I have no idea who reads this blog, well, I know one person who reads it regularly. Beyond that I do not know and I use a pen name so it may be that at this point I need to state that I have not felt physically well in a long time. Mentally is another matter all together. I have been diagnosed and found answers at times and I have had multiple symptoms that were not explained by tests of various kinds. I am not a hypochondriac. I have that on good authority from highly trained professionals. So...it is a little ironic and downright interesting that I am now diagnosed with a sickness that lists almost every symptom I have had over the past years. And, it is the perfect list for a hypochondriac...a hypochondriac's dream list. I have never heard of this sickness until now. I feel lousy, extremely depressed...well, look it up and read the list...I feel most of them and have for awhile now.

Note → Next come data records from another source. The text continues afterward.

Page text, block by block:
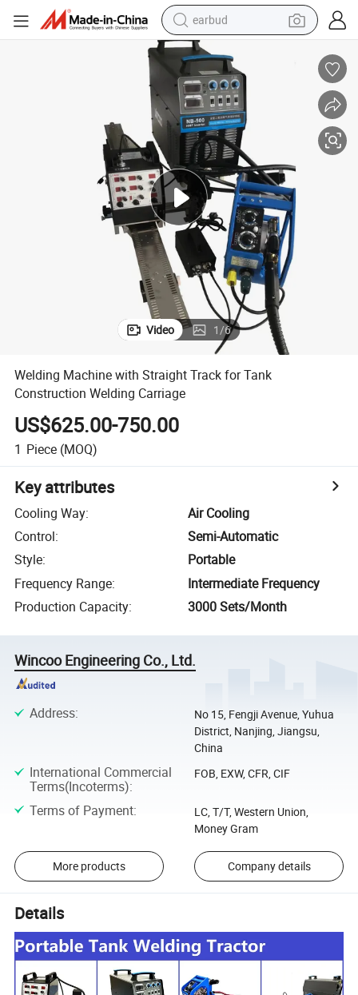
earbud
alloy wheel
wheel loader
reagent
crawler excavator
farm tractor
tshirt
container house
Video 1/6
Welding Machine with Straight Track for Tank
Construction Welding Carriage
US$625.00-750.00
1 Piece (MOQ)
Key attributes
Cooling Way:
Air Cooling
Control:
Semi-Automatic
Style:
Portable
Frequency Range:
Intermediate Frequency
Production Capacity: 3000 Sets/Month
Wincoo Engineering Co., Ltd.
Address:
No 15, Fengji Avenue, Yuhua
District, Nanjing, Jiangsu,
China
International Commercial
Terms(Incoterms):
FOB, EXW, CFR, CIF
Terms of Payment:
LC, T/T, Western Union,
Money Gram
More products Company details
Details
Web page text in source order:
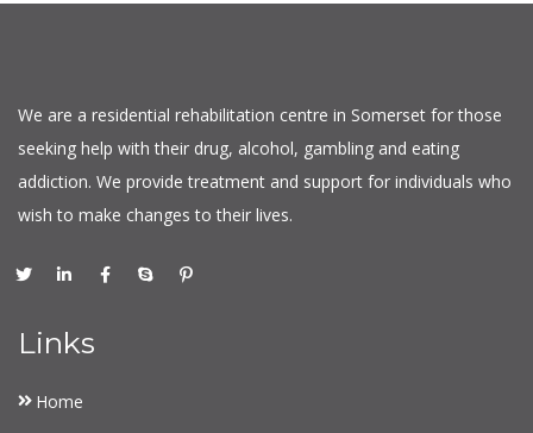
We are a residential rehabilitation centre in Somerset for those
seeking help with their drug, alcohol, gambling and eating
addiction. We provide treatment and support for individuals who
wish to make changes to their lives.
Links
Home
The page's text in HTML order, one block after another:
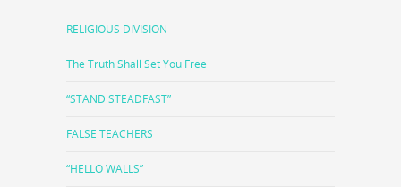
RELIGIOUS DIVISION
The Truth Shall Set You Free
“STAND STEADFAST”
FALSE TEACHERS
“HELLO WALLS”
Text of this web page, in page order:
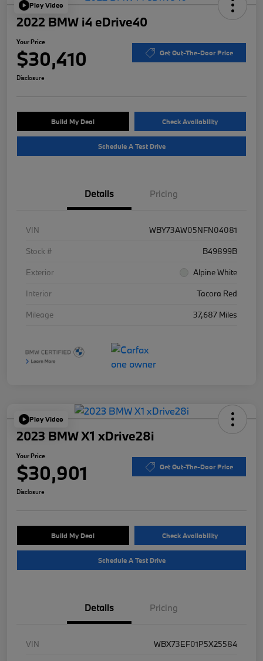
Play Video
2022 BMW i4 eDrive40
Your Price
$30,410 Get Out-The-Door Price
Disclosure
Build My Deal Check Availability
Schedule A Test Drive
Details Pricing
VIN
WBY73AW05NFN04081
Stock #
B49899B
Exterior
Alpine White
Interior
Tacora Red
Mileage
37,687 Miles
Play Video
2023 BMW X1 xDrive28i
Your Price
$30,901 Get Out-The-Door Price
Disclosure
Build My Deal Check Availability
Schedule A Test Drive
Details Pricing
VIN
WBX73EF01P5X25584

Hyperparathyroidism. I have it. Beyond a shadow of a doubt, I have a big ole case of it. I am symptomatic, blood tested and scanned with 100% certainty. I am ecstatic. They have found a "something they can fix". Simple surgery with almost instantaneous results. Read about it. I ain't lying. The surgery is on the neck so that is a delicate place but these are technologically improved days so the surgery is quick, out patient and, per everything I read, positive results occur in less than hours. I may feel physically better than I have felt in years. I am stoked.

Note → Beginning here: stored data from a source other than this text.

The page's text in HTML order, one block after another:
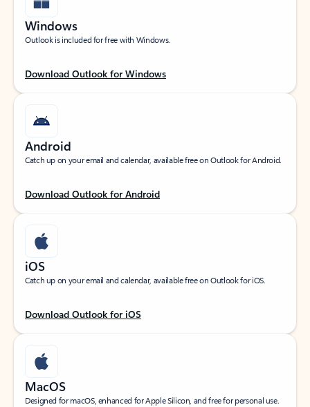
Windows
Outlook is included for free with Windows.
Download Outlook for Windows
Android
Catch up on your email and calendar, available free on Outlook for Android.
Download Outlook for Android
iOS
Catch up on your email and calendar, available free on Outlook for iOS.
Download Outlook for iOS
MacOS
Designed for macOS, enhanced for Apple Silicon, and free for personal use.

Meanwhile, I am depressed to the point of wondering if I need someone with me most of the time and I have the energy of a slug. I forget everything, names of things, where I was three seconds ago, haven't filed my taxes yet, cannot seem to organize two items on a table by themselves and am not sure I care. Bring on the surgery. You can cool believe I am ready for it!
And if you know a hypochondriac...show them the list...make their day!
Thursday, April 23, 2015
Tuesday, April 21, 2015
Six Minutes To Ramble
Six minutes before signing on for work. An eternity if waiting for the surgeon to arrive with the news, good or bad. Six minutes that seemed like one minute when I was younger and playing outside at twilight with my friends. My mind is heavy with a need to go back to bed and rest. Doing a stream of consciousness has turned into doing a trickle of spacy. Six minutes are up. Jeez!
Monday, April 20, 2015
Saturday, April 18, 2015
Numbness or Acceptance
It is late or early dependent on perspective. I will be brief. A pox on anyone who reads that part and laughs!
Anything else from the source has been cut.